▶ **Task instructions**: Apart from the images, every record below must be given again without alteration.

Saved entries

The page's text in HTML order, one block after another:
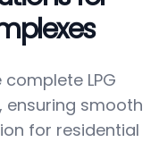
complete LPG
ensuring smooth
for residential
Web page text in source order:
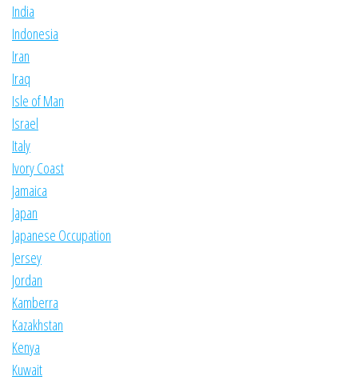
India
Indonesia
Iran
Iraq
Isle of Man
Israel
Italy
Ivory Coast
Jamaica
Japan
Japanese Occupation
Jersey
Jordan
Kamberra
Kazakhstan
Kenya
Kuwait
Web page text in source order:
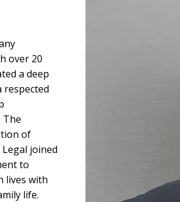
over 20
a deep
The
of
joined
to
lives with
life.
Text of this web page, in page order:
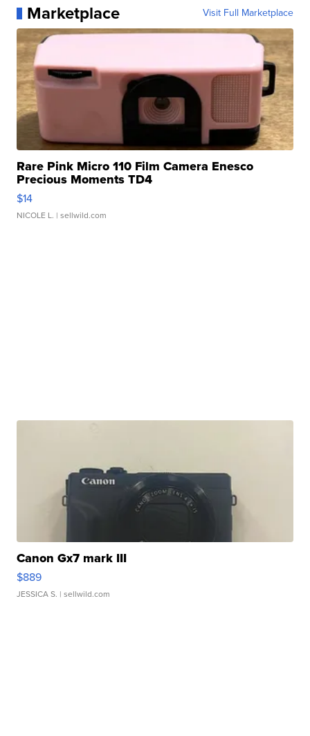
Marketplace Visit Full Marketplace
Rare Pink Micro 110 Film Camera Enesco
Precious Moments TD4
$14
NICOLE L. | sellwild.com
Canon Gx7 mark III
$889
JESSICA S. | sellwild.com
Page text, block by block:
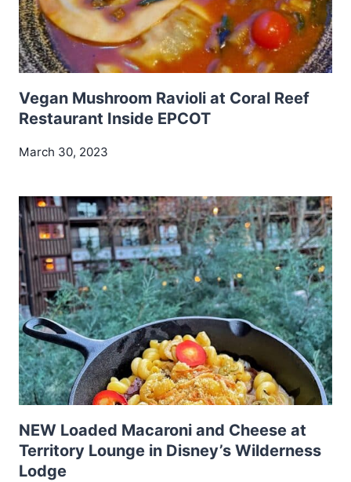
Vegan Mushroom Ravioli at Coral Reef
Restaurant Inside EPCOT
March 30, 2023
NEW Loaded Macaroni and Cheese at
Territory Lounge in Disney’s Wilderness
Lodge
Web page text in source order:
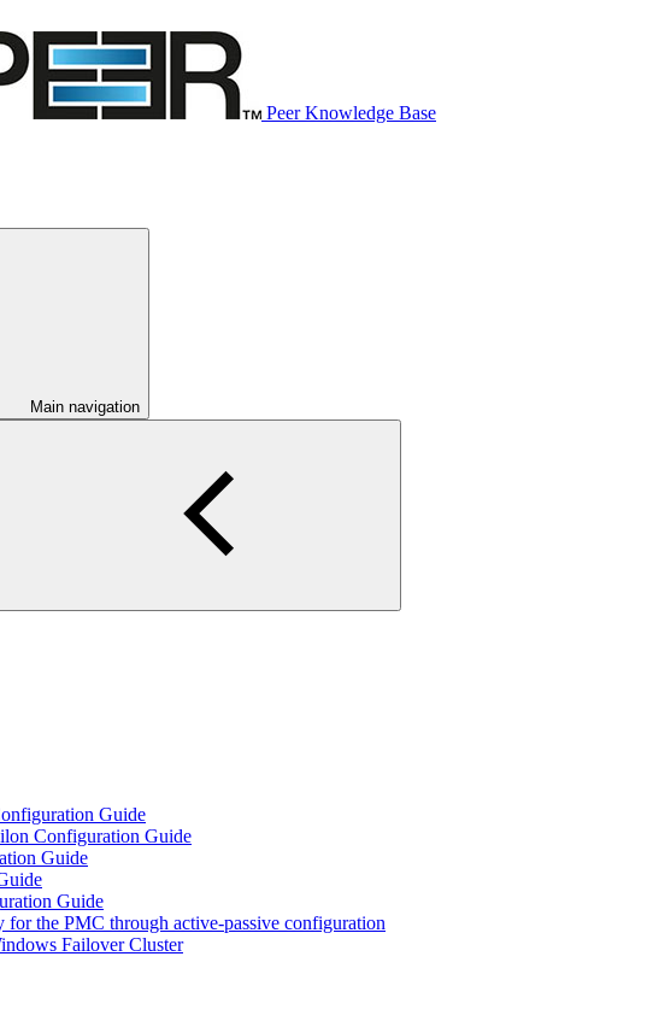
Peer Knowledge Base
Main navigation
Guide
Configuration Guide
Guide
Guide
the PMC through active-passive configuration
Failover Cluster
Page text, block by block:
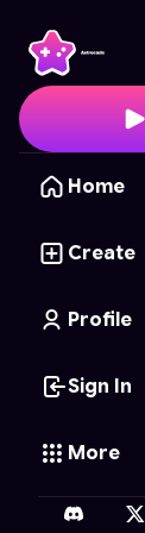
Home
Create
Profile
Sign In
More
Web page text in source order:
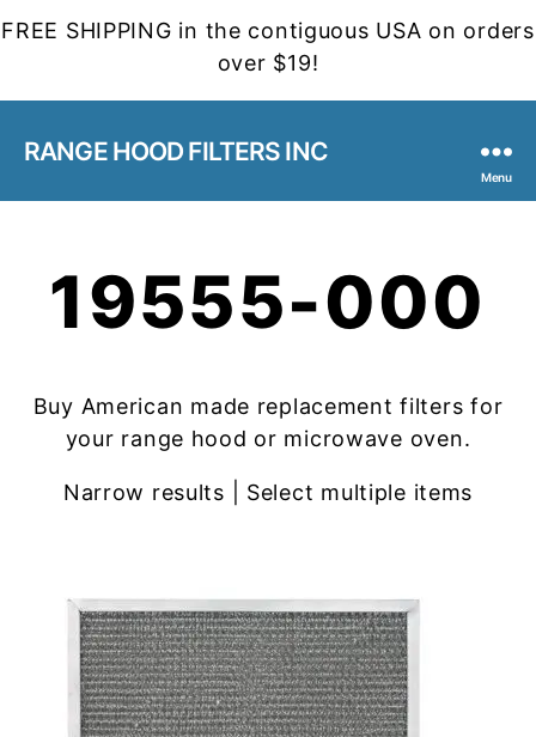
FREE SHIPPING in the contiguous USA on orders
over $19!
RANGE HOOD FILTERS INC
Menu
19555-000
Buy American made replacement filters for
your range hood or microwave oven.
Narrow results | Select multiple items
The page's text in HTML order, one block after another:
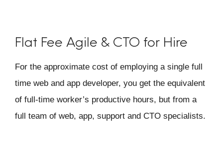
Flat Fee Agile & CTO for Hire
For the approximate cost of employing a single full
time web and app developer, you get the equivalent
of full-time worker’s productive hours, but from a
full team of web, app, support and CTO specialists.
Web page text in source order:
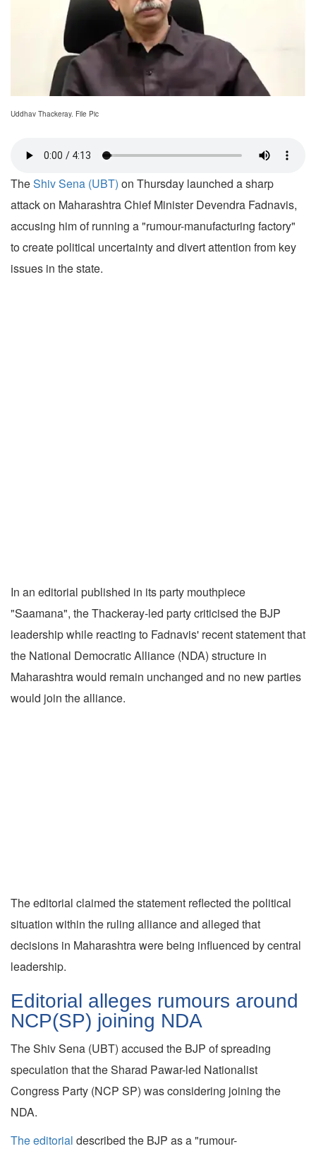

▶ **Response area**:
The page's text in HTML order, one block after another:
complete LPG
ensuring smooth
for residential
Web page text in source order:
India
Indonesia
Iran
Iraq
Isle of Man
Israel
Italy
Ivory Coast
Jamaica
Japan
Japanese Occupation
Jersey
Jordan
Kamberra
Kazakhstan
Kenya
Kuwait
Web page text in source order:
over 20
a deep
The
of
joined
to
lives with
life.
Text of this web page, in page order:
Marketplace Visit Full Marketplace
Rare Pink Micro 110 Film Camera Enesco
Precious Moments TD4
$14
NICOLE L. | sellwild.com
Canon Gx7 mark III
$889
JESSICA S. | sellwild.com
Page text, block by block:
Vegan Mushroom Ravioli at Coral Reef
Restaurant Inside EPCOT
March 30, 2023
NEW Loaded Macaroni and Cheese at
Territory Lounge in Disney’s Wilderness
Lodge
Web page text in source order:
Peer Knowledge Base
Main navigation
Guide
Configuration Guide
Guide
Guide
the PMC through active-passive configuration
Failover Cluster
Page text, block by block:
Home
Create
Profile
Sign In
More
Web page text in source order:
FREE SHIPPING in the contiguous USA on orders
over $19!
RANGE HOOD FILTERS INC
Menu
19555-000
Buy American made replacement filters for
your range hood or microwave oven.
Narrow results | Select multiple items
The page's text in HTML order, one block after another:
Flat Fee Agile & CTO for Hire
For the approximate cost of employing a single full
time web and app developer, you get the equivalent
of full-time worker’s productive hours, but from a
full team of web, app, support and CTO specialists.
Web page text in source order:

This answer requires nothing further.